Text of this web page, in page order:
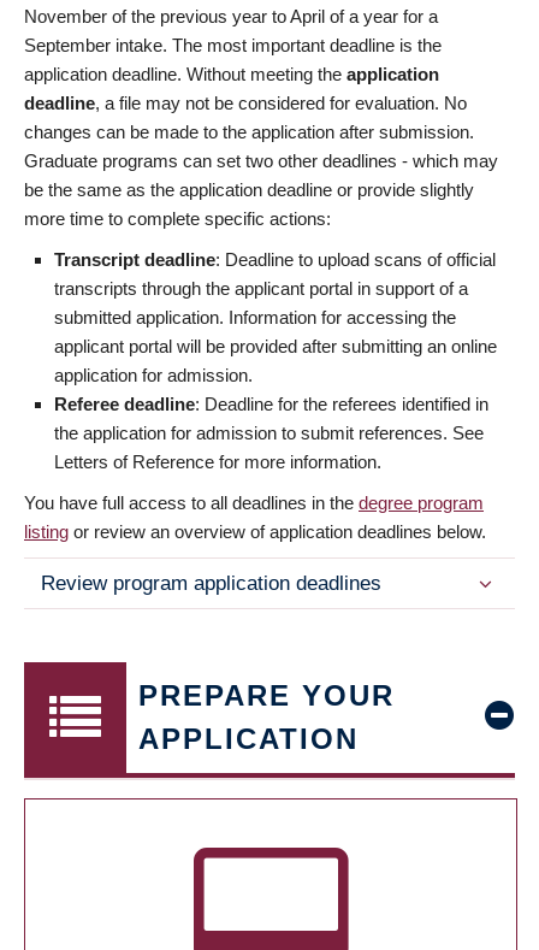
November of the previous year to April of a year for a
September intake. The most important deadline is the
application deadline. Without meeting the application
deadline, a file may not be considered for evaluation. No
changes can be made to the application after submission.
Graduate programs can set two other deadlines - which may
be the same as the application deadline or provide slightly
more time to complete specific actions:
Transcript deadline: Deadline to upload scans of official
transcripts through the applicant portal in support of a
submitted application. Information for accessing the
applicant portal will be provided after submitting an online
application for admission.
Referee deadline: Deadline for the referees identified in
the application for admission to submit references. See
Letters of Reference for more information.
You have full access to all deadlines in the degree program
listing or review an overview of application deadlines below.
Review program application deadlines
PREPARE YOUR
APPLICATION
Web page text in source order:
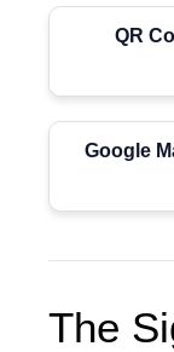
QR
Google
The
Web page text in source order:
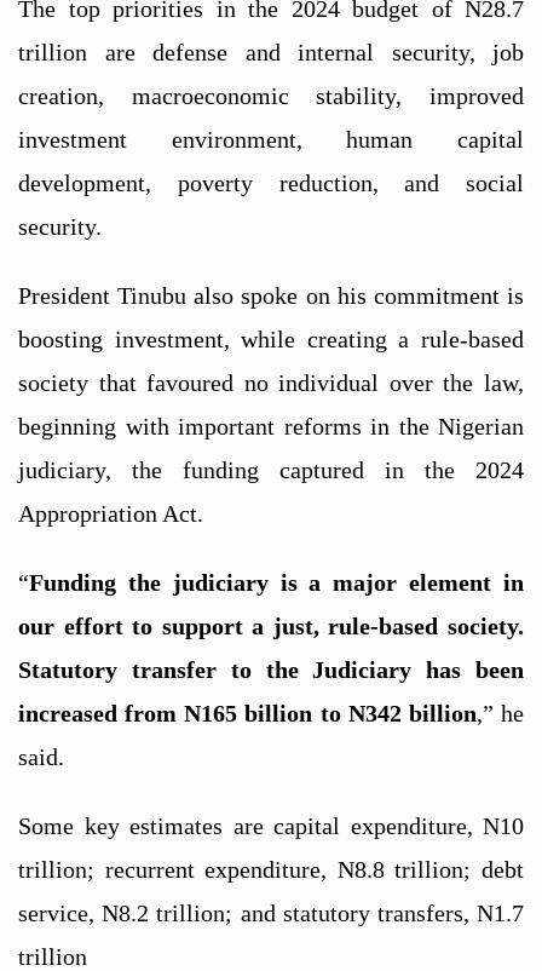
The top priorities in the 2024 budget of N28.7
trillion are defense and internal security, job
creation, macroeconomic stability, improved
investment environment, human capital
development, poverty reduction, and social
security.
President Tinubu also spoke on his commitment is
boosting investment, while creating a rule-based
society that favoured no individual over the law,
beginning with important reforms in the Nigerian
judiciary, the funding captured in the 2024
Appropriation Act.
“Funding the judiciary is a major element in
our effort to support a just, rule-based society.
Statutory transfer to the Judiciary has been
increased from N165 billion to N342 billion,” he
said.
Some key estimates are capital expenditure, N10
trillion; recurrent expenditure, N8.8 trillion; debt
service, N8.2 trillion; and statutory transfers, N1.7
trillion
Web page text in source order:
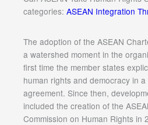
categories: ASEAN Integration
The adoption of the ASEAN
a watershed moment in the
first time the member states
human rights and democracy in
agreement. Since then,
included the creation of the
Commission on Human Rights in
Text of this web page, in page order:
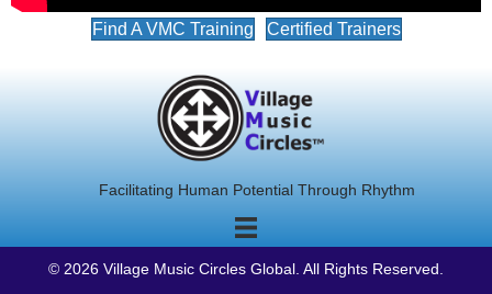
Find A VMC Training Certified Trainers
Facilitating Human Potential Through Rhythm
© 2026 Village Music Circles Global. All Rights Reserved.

• [Exercise brief]:
Only the lines from the one with "Review program application deadlines" through the final line of the data should be written out, exactly and including both ends. Skip the pictures.

• [Answer area]:
Review program application deadlines
PREPARE YOUR
APPLICATION
Web page text in source order:
QR
Google
The
Web page text in source order:
The top priorities in the 2024 budget of N28.7
trillion are defense and internal security, job
creation, macroeconomic stability, improved
investment environment, human capital
development, poverty reduction, and social
security.
President Tinubu also spoke on his commitment is
boosting investment, while creating a rule-based
society that favoured no individual over the law,
beginning with important reforms in the Nigerian
judiciary, the funding captured in the 2024
Appropriation Act.
“Funding the judiciary is a major element in
our effort to support a just, rule-based society.
Statutory transfer to the Judiciary has been
increased from N165 billion to N342 billion,” he
said.
Some key estimates are capital expenditure, N10
trillion; recurrent expenditure, N8.8 trillion; debt
service, N8.2 trillion; and statutory transfers, N1.7
trillion
Web page text in source order:
categories: ASEAN Integration
The adoption of the ASEAN
a watershed moment in the
first time the member states
human rights and democracy in
agreement. Since then,
included the creation of the
Commission on Human Rights in
Text of this web page, in page order:
Find A VMC Training Certified Trainers
Facilitating Human Potential Through Rhythm
© 2026 Village Music Circles Global. All Rights Reserved.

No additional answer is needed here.